Until now, Trump’s involvement in the 2022 race has been limited to praising Brooks. “Few Republicans have as much COURAGE and FIGHT as Congressman Mo Brooks in Alabama,” Trump said in April.

Brooks campaign built on Big Lie

After backing Texas Senator Ted Cruz as president in 2016, Brooks quickly became a diehard supporter following Trump’s victory. In 2020, Brooks became one of the first congressmen to publicly say he would object to the certification of Joe Biden’s victory. The night before the Jan. 6 “Stop the Steal” rally, he tweeted that Trump had personally asked him to speak “about the weaknesses of the electoral system that the Socialist Democrats are exploiting to steal this election.”

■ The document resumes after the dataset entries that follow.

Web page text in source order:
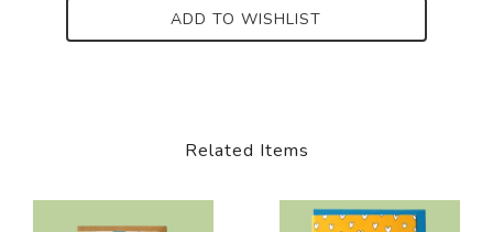
ADD TO WISHLIST
Related Items
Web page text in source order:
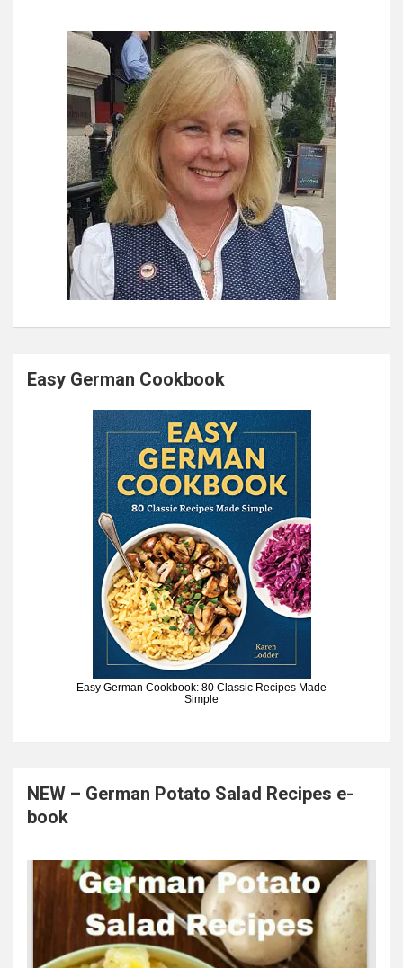
Easy German Cookbook
Easy German Cookbook: 80 Classic Recipes Made
Simple
NEW – German Potato Salad Recipes e-
book
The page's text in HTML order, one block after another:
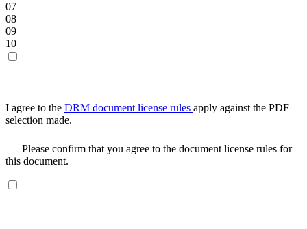
07
08
09
10
I agree to the DRM document license rules apply against the PDF
selection made.
Please confirm that you agree to the document license rules for
this document.
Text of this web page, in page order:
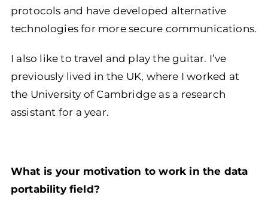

Speaking at the meeting, Brooks said, “Today is the day that American patriots start writing names and kicking them.” Just hours later, the pro-Trump mob stormed the U.S. Capitol to try to stop congressional certification.

After the uprising, Brooks called for “the perpetrators of the Capitol bombing” to be prosecuted “to the fullest extent of the law”. But he also falsely suggested that left-wing Antifa activists had “orchestrated” the attack. Two Democrats tabled a resolution to punish Brooks for his comments at the meeting.

Brooks has no regrets about his comments at the January 6 rally.

“I have done my duty for my country,” he told CNN in March.

In a speech that launched his Senate campaign the same month, Brooks, 66, criticized the culture of cancellation, “tech censorship,” the skyrocketing debt rise, the media, transgender rights and undocumented immigrants crossing the southern border.

He attacked the Biden government’s $1.9 trillion Covid relief bill for providing $5 billion to farmers of color, claiming “The Socialist Democrat’s message: Whites don’t need to apply.” He then said that “all racism is abhorrent”, and that people should be judged by their characters rather than by their race.

He also said he had “led the charge” to nullify the 2020 election, been endorsed by Trump twice, and twice stood by his side on two impeachments — and that “no other candidate” can say that.